** Records for the task follows **

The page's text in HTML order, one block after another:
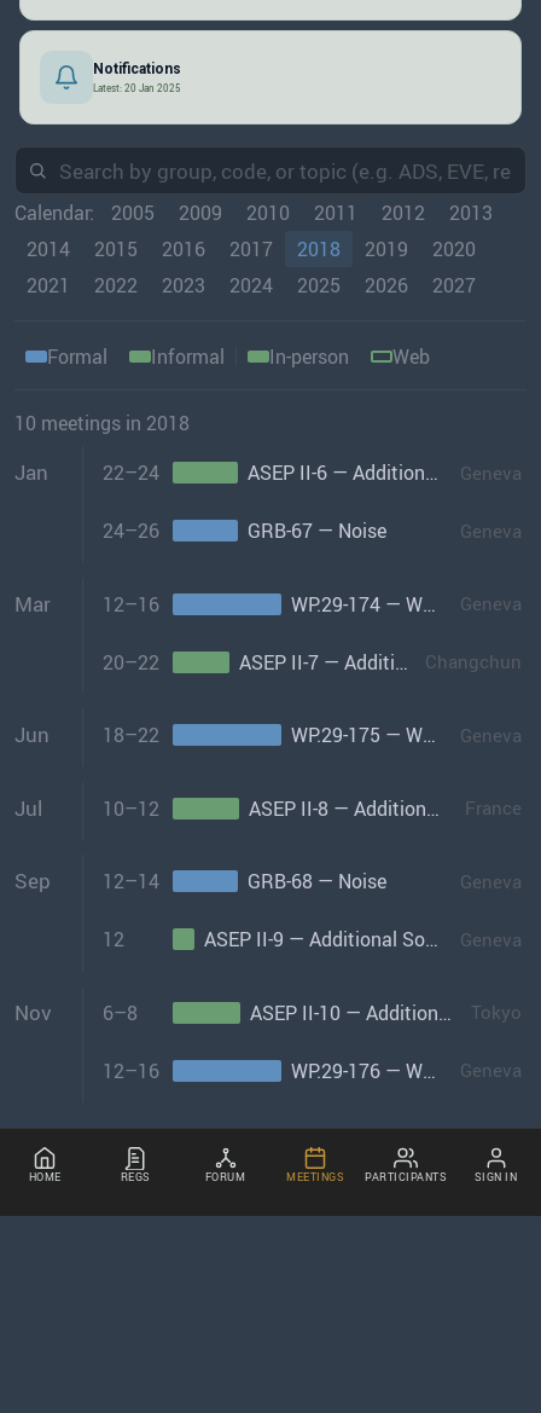
Notifications
Latest: 20 Jan 2025
Calendar: 2005 2009 2010 2011 2012
2013
2014
2015 2016 2017 2018 2019
2020
2021
2022 2023 2024 2025 2026 2027
Formal Informal In-person Web
10 meetings in 2018
Jan 22–24 ASEP II-6 — Additional Sound Emissions Provisions Informal Group-II Geneva
24–26 GRB-67 — Noise Geneva
Mar 12–16 WP.29-174 — World Forum Geneva
20–22 ASEP II-7 — Additional Sound Emissions Provisions Informal Group-II Changchun
Jun 18–22 WP.29-175 — World Forum Geneva
Jul 10–12 ASEP II-8 — Additional Sound Emissions Provisions Informal Group-II France
Sep 12–14 GRB-68 — Noise Geneva
12 ASEP II-9 — Additional Sound Emissions Provisions Informal Group-II Geneva
Nov 6–8 ASEP II-10 — Additional Sound Emissions Provisions Informal Group-II Tokyo
12–16 WP.29-176 — World Forum Geneva
HOME REGS FORUM MEETINGS PARTICIPANTS SIGN IN
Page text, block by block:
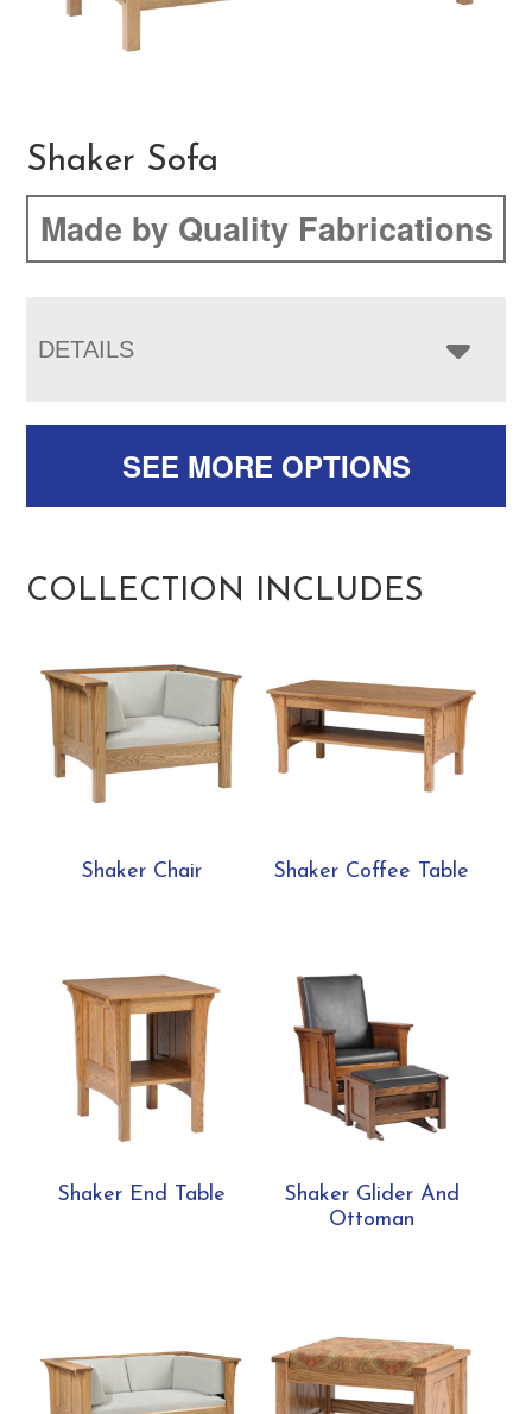
Shaker Sofa
Made by Quality Fabrications
DETAILS
SEE MORE OPTIONS
COLLECTION INCLUDES
Shaker Chair Shaker Coffee Table
Shaker End Table
Shaker Glider And
Ottoman
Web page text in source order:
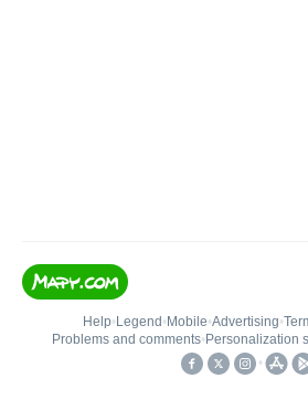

** End of Records for the task **

[Task prompt]:
Pictures are to be left out; otherwise, retype exactly the lines from the first line of the data through the line containing "HOME REGS FORUM MEETINGS PARTICIPANTS SIGN IN".

[Response below]:
The page's text in HTML order, one block after another:
Notifications
Latest: 20 Jan 2025
Calendar: 2005 2009 2010 2011 2012
2013
2014
2015 2016 2017 2018 2019
2020
2021
2022 2023 2024 2025 2026 2027
Formal Informal In-person Web
10 meetings in 2018
Jan 22–24 ASEP II-6 — Additional Sound Emissions Provisions Informal Group-II Geneva
24–26 GRB-67 — Noise Geneva
Mar 12–16 WP.29-174 — World Forum Geneva
20–22 ASEP II-7 — Additional Sound Emissions Provisions Informal Group-II Changchun
Jun 18–22 WP.29-175 — World Forum Geneva
Jul 10–12 ASEP II-8 — Additional Sound Emissions Provisions Informal Group-II France
Sep 12–14 GRB-68 — Noise Geneva
12 ASEP II-9 — Additional Sound Emissions Provisions Informal Group-II Geneva
Nov 6–8 ASEP II-10 — Additional Sound Emissions Provisions Informal Group-II Tokyo
12–16 WP.29-176 — World Forum Geneva
HOME REGS FORUM MEETINGS PARTICIPANTS SIGN IN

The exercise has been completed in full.